When you apply the per-eye modelview offset O to the modelview matrix MV, you basically have a choice as to whether you want the operation to be MV=O*MV, known as pre-multiplication or MV=MV*O, known as post-multiplication.  The difference ends up being the coordinate system that gets used when you apply the translation.

Spoiler: the correct way to do it is pre-multiplication.

If you perform pre-multiplication you're basically saying that you want the translation to come first, and then to apply all the other transformations stored in the modelview matrix.  This forces the effect offset to be carried along through all the other operations, meaning that in the end, the offset is still there, but it's relative to wherever the camera would have been without it.  So the offset ends up being relative to whatever direction the camera is pointing.

If you perform post-multiplication, then you're adding the transformation last after all the other changes.  This means that the offset is in world coordinates.

Here are two images with the modelview offset applied using post-multiplication:

Post-multiplied modelview
centered view
Post-multiplied modelview
view rotated around to the left

The left image actually looks perfectly fine.  To understand why, you have to realize that if you're looking down the Z axis, with negative X to the left and positive X to the right, then the camera coordinate system lines up with the world coordinate system.  As long as that's the case, everything looks correct.  However, as soon as you start to move around, say by 'strafing' the cube a little bit so you can see it from the left side, weird things start to happen.

In the right image, the right eye cube appears significantly larger than the left eye cube.  That's because the viewpoints are still being offset along the world X axis, even though my eyes are no longer aligned with that axis.  Because I'm now almost looking directly down the X axis, my right eye is effectively shifted forward a few centimeters, an my left eye is shifted backwards.  They're no longer as far apart left to right as they were before.  

Again, if there are no nearby objects in the scene to test this with then it's possible to miss it entirely.  The near/far effect is fairly obvious on a cube less than half a meter from your face, but if something is 4 meters away, detecting that it's 3 cm closer or 3cm further away in one eye versus the other can be hard to do.  On the other hand the effect might still trigger motion sickness without making it obvious what the problem is.
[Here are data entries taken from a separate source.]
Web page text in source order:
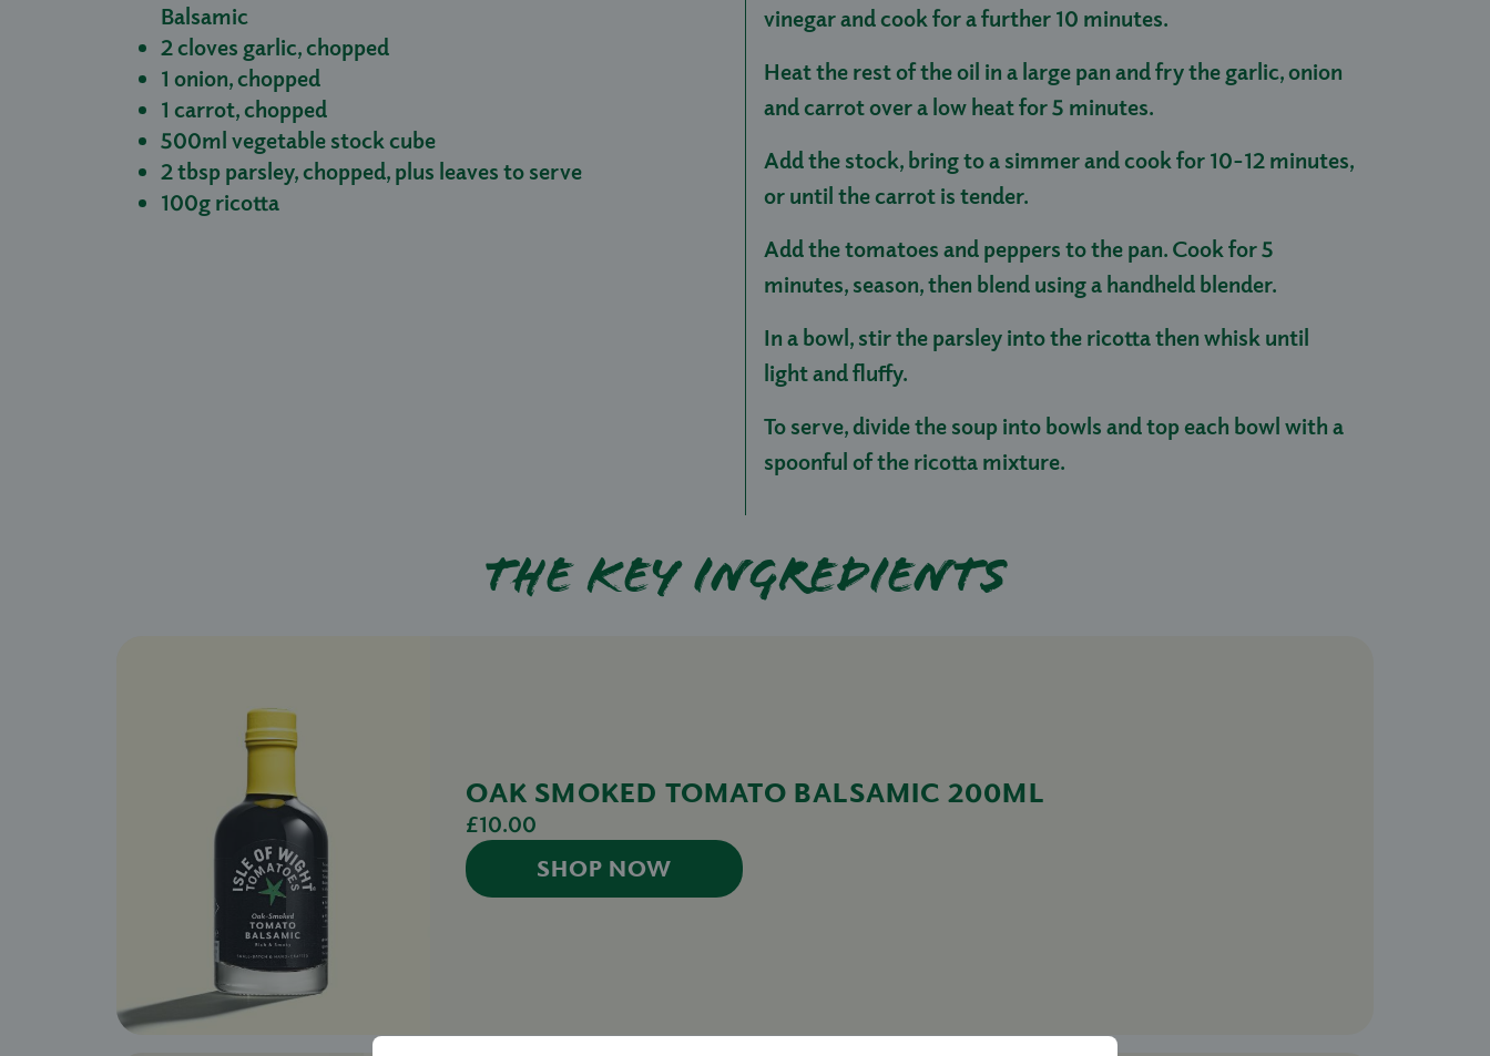
Balsamic
2 cloves garlic, chopped
1 onion, chopped
1 carrot, chopped
500ml vegetable stock cube
2 tbsp parsley, chopped, plus leaves to serve
100g ricotta
vinegar and cook for a further 10 minutes.
Heat the rest of the oil in a large pan and fry the garlic, onion
and carrot over a low heat for 5 minutes.
Add the stock, bring to a simmer and cook for 10-12 minutes,
or until the carrot is tender.
Add the tomatoes and peppers to the pan. Cook for 5
minutes, season, then blend using a handheld blender.
In a bowl, stir the parsley into the ricotta then whisk until
light and fluffy.
To serve, divide the soup into bowls and top each bowl with a
spoonful of the ricotta mixture.
The key ingredients
OAK SMOKED TOMATO BALSAMIC 200ML
£10.00
SHOP NOW
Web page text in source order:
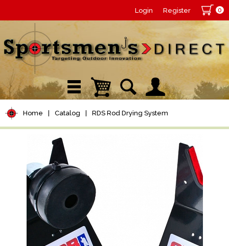
Login Register 0
Home Catalog RDS Rod Drying System
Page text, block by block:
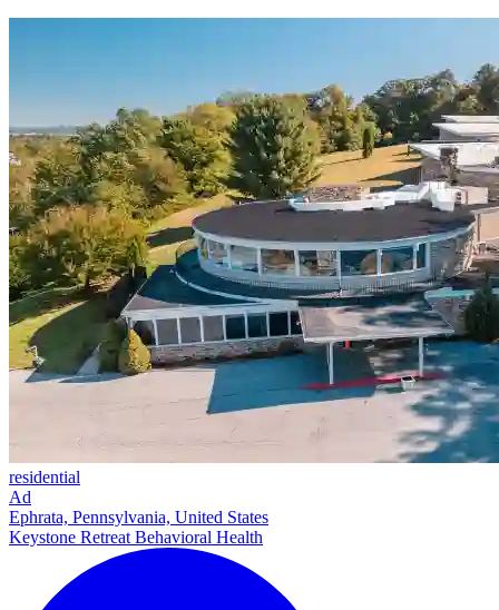
residential
Ad
Ephrata, Pennsylvania, United States
Keystone Retreat Behavioral Health
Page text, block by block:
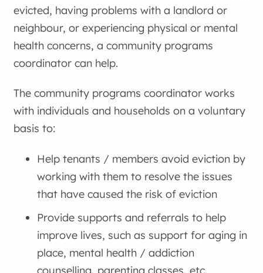
evicted, having problems with a landlord or
neighbour, or experiencing physical or mental
health concerns, acommunity programs
coordinator can help.
Thecommunity programs coordinator works
with individuals and households on a voluntary
basis to:
Help tenants / members avoid eviction by
working with them to resolve the issues
that have caused the risk of eviction
Provide supports and referrals to help
improve lives, such as support for aging in
place, mental health / addiction
counselling, parenting classes, etc.
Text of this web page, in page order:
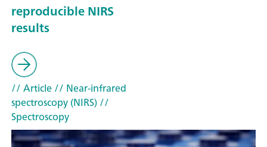
reproducible NIRS
results
// Article// Near-infrared
spectroscopy (NIRS)//
Spectroscopy
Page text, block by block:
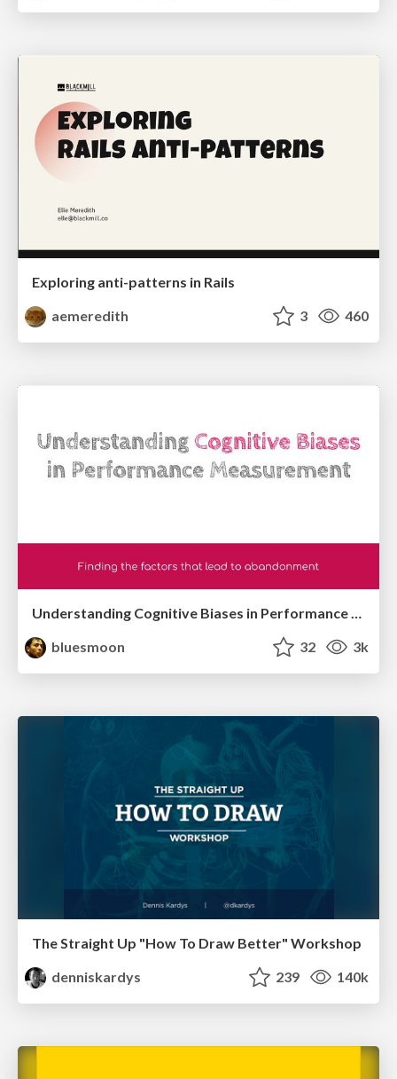
Exploring anti-patterns in Rails
aemeredith
3 460
bluesmoon
32 3k
The Straight Up "How To Draw Better" Workshop
denniskardys
239 140k

Messing with the projection matrices

Thankfully, messing up the projection matrix is usually a little less subtle.  Here are a couple of image that have the correct modelview matrix, but haven't applied the projection matrix.

Missing projection offset
centered view
Missing projection offset
view shifted to the left
You can see that the parallax effects are still correct.  The front face of the cube shows on it's own.  The left side of the cube comes into view in the left eye first.  But you should notice that the grid on the floor is significantly different.  There's no longer a center line that is straight as it stretches into the distance.  Also, while it may not be easy to tell on the screenshot, if you look at the image through the Rift it will be difficult or impossible to fuse the images.  Instead you'll see two distinct cubes, in different areas of your overall field of view: double-vision.

Another way of getting double-vision
... don't sweat it if this gag goes completely over your head
Some people will see double vision in the Rift and assume it has to do with the modelview offset.  Indeed if you fiddle with the modelview offset by setting the IPD high enough (like... ridiculously high) without altering the size of the cube, the two cube images will appear to come back together allowing them to fuse, at least partially.  However, the background will never do so, and your application will still be broken, since anything that's more than a short distance away will not merge and will cause headaches or motion sickness.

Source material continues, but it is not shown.